Combined with a suitable electric servomotor in a compact actuator format, roller screw based electromechanical cylinders are now increasingly being used as drop-in replacements for hydraulic rams in applications that require high actuation forces without the attendant problems of hydraulics such as failed seals and oil contamination. Indeed, roller screw-based electromechanical actuators are now finding their way into many applications that might previously have involved the use of hydraulics or pneumatics.

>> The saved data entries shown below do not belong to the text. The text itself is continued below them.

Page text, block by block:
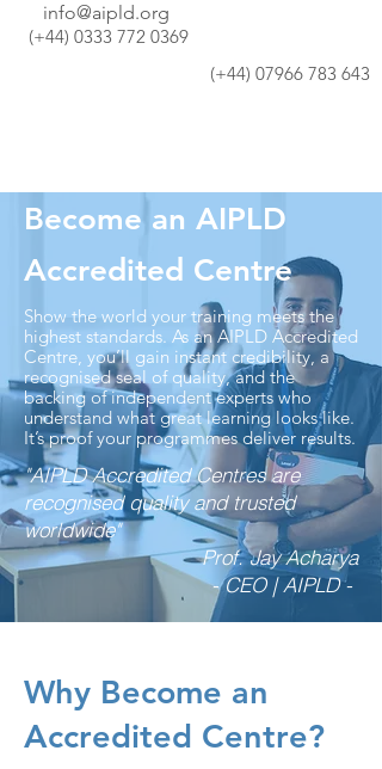
(+44) 0333 772 0369
info@aipld.org
(+44) 07966 783 643
Become an AIPLD
Accredited Centre
Show the world your training meets the
highest standards. As an AIPLD Accredited
Centre, you’ll gain instant credibility, a
recognised seal of quality, and the
backing of independent experts who
understand what great learning looks like.
It’s proof your programmes deliver results.
"AIPLD Accredited Centres are
recognised quality and trusted
worldwide"
Prof. Jay Acharya
- CEO | AIPLD -
Why Become an
Accredited Centre?

Precision electromechanical cylinders do cost more per equivalent unit than their fluid power alternatives; however, electromechanical technology provides additional value over the lifetime of a machine that more than offsets the higher initial outlay. The environmental and performance benefits of electromechanical cylinders have already been touched upon; other advantages include a much simpler machine design that dispenses with pumps, accumulators, valve manifolds, pipework, seals and so on, as well as a substantially reduced maintenance burden.
In terms of applications, roller screws are likely to be chosen when ball screws can no longer cope; so, if a ball screw-based design is right on the edge of its speed or load envelope, lacks the required accuracy, provides short service life or is likely to suffer premature failure, then it’s time to do the cost benefit analysis and consider stepping up to roller screws.